I work in IT, been a software developer for decades.

I have a full on smart home, all the smart tech you can imagine. All connected and running locally via home assistant.

Smart tech isn't bad, shitty tech is.

[–] IAMgROOT@lemmy.wtf 3 points 3 days ago (1 children)

as a hardware iot security person, that is possible but too much attack surface to manage

[–] Damage@feddit.it 4 points 3 days ago (2 children)

ZigBee, Z-wave and Thread have virtually 0 attack surface from an IoT perspective, and even then what are they gonna do, do radio hacking to turn off and on my lights? It's not like they can be used in a botnet.
Locks is a bit more risky as an endeavor, but again, it's probably easier to pick the lock than hack it... Actually with the quality of many smart locks, smashing them is easier still.

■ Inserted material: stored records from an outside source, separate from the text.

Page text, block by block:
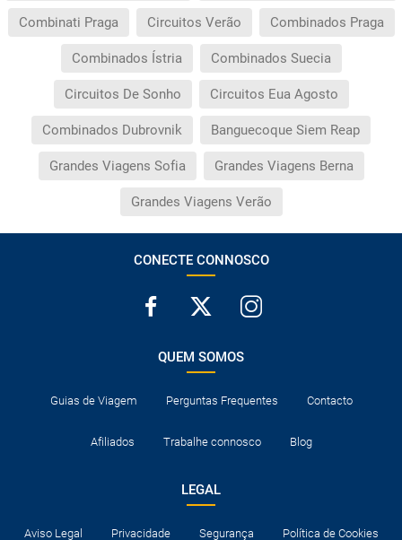
Combinati Praga Circuitos Verão Combinados Praga
Combinados Ístria Combinados Suecia
Circuitos De Sonho Circuitos Eua Agosto
Combinados Dubrovnik Banguecoque Siem Reap
Grandes Viagens Sofia Grandes Viagens Berna
Grandes Viagens Verão
CONECTE CONNOSCO
QUEM SOMOS
Guias de Viagem Perguntas Frequentes Contacto
Afiliados Trabalhe connosco Blog
LEGAL
Aviso Legal Privacidade Segurança Política de Cookies
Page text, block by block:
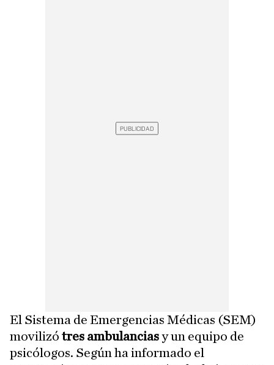
El Sistema de Emergencias Médicas (SEM)
movilizó tres ambulanciasy un equipo de
psicólogos. Según ha informado el

Smart TVs are way more problematic devices for example, as soon as they stop receiving updates, you have a bunch of high-speed internet connected devices with unresolved exploits just sitting there waiting for the right chance.

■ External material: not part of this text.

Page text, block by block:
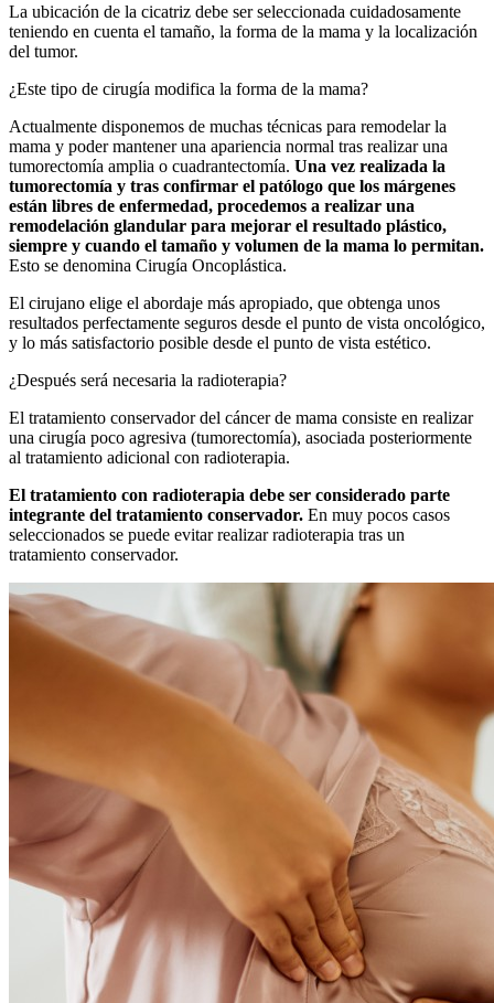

[–] mats@piefed.social 4 points 3 days ago

Hear hear.

I feel the meme in the post is created by someone pseudoilliterate in technology. But I can guaranty you they have a smart TV connected to the same WiFi as all their computers and maybe a nas or home server.

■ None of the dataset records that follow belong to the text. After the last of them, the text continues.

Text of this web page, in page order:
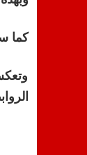
كما
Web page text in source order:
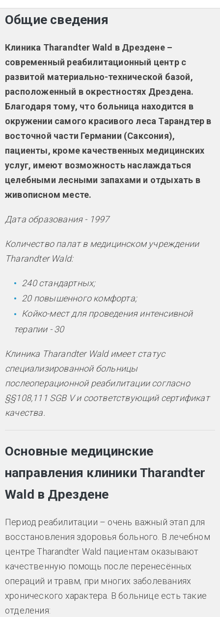
Общие сведения
Клиника Tharandter Wald в Дрездене –
современный реабилитационный центр с
развитой материально-технической базой,
расположенный в окрестностях Дрездена.
Благодаря тому, что больница находится в
окружении самого красивого леса Тарандтер в
восточной части Германии (Саксония),
пациенты, кроме качественных медицинских
услуг, имеют возможность наслаждаться
целебными лесными запахами и отдыхать в
живописном месте.
Дата образования - 1997
Количество палат в медицинском учреждении
Tharandter Wald:
240 стандартных;
20 повышенного комфорта;
Койко-мест для проведения интенсивной
терапии - 30
Клиника Tharandter Wald имеет статус
специализированной больницы
послеоперационной реабилитации согласно
§§108,111 SGB V и соответствующий сертификат
качества.
Основные медицинские
направления клиники Tharandter
Wald в Дрездене
Период реабилитации – очень важный этап для
восстановления здоровья больного. В лечебном
центре Tharandter Wald пациентам оказывают
качественную помощь после перенесённых
операций и травм, при многих заболеваниях
хронического характера. В больнице есть такие
отделения:

Setting up zwave or ZigBee networks is not an attack vector.

[–] IAMgROOT@lemmy.wtf 0 points 2 days ago (1 children)

ive used smart light bulbs in a botnet before. and if you do a teardown on one of those locks you can probably get the firmware and uart to get the unlock function which you could use theoretically to unlock every single one

[–] Damage@feddit.it 1 points 2 days ago* (last edited 2 days ago)

ive used smart light bulbs in a botnet before

Yeah that's why I never mentioned WiFi ones. Which can still be secured by not letting them access the rest of the network or the internet. That's what we do in industrial automation, security standards for PLC software tend to suck, but that's irrelevant if it can't be reached.

and if you do a teardown on one of those locks you can probably get the firmware and uart to get the unlock function which you could use theoretically to unlock every single one

I don't see how that's relevant for a lock that's inside an armoured door, it's only accessible by disassembling the door, at which point unlocking it is moot.